In diesem Punkt sind viele Fertiggeräte, bedingt durch die teils höhere Ausgangsleistung, natürlich flexibler einsetzbar.
Klingt der neue El Cheapo wirklich so bestechend, bzw. beängstigend gut, wie die beiden Musikliebhaber des AAA-Forums schrieben?
Nun, so weit würde ich definitiv nicht gehen.
Dazu ist der Mitteltonbereich dann doch nicht geschmeidig und feinklingend genug. Stimmen werden recht deutlich hörbar etwas zu grobkörnig, mit zu wenig Volumen wiedergegeben. Die Hochtonauflösung ist viel besser geworden, aber da geht natürlich doch noch ein wenig mehr. Die Basswiedergabe ist erstaunlich gut, trotz des einfachen Schaltnetzteils und der nicht üppigen Siebkapazität, aber auch hier geht es selbstverständlich noch tiefer und präziser. Der Klang löst sich wirklich sehr gut von den Lautsprechern und klebt nicht an der Lautsprechermembran. In dieser Disziplin war der Vergleichsverstärker SE12 spez. Mono nur geringfügig besser, indem einzelne Instrumente mit noch etwas mehr Tiefenstaffelung wiedergegeben wurden. Insgesamt war SE12 dem modifiziertem El Cheapo klanglich doch noch ein Stück überlegen, aber bei weitem nicht mehr in diesem Maße wie er es beim Urmodell noch war.

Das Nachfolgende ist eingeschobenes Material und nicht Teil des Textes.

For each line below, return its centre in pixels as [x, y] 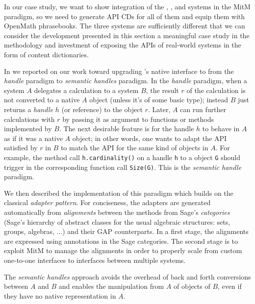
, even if [230, 286]
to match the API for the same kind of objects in [134, 148]
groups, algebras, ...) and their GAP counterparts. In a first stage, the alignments [126, 231]
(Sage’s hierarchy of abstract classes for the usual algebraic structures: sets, [117, 222]
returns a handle [29, 109]
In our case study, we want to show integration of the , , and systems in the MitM [127, 6]
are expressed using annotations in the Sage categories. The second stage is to [121, 241]
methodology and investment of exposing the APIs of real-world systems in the [123, 45]

Mit einem hochwertigeren Eingangskondensator, sowie besserem Auskoppelelko, der vielleicht noch mit einem guten Folienkondensator gebrückt wird und einem fetten Netzteil mit ordentlich Siebkapazität, lässt sich mit großer Sicherheit klanglich noch einiges herausholen. Nur irgendwann wird aus El Cheapo dann mal El Teuro und der Reiz des preiswerten Selbstbau-Verstärkers ist dahin.
Schon jetzt wird El Cheapo ja etwas teurer als die ursprüngliche Version, da die preiswerten Fingerkühlkörper zur Kühlung der Endtransistoren nun definitiv nicht mehr ausreichen. Da muss nun ein leistungsstärkerer Kühlkörper verwendet wer-den, der in der Lage ist die ständig anliegende Verlustleistung von rund 8 Watt pro Kanal abzuführen.
Leider lässt sich nun auch das Platinenlayout nicht mehr sinnvoll verwenden und wenn doch, dann nur mit größerer Bastelei.
Klanglich lohnt sich der Umbau aber auf jeden Fall. Man erhält nun einen prima klingenden Verstärker zu einem immer noch sehr geringen Preis ... und was gibt es befriedigenderes, als am Ende mit einem selbst gebauten Verstärker belohnt zu werden, der klanglich auch noch wirklich gut ist!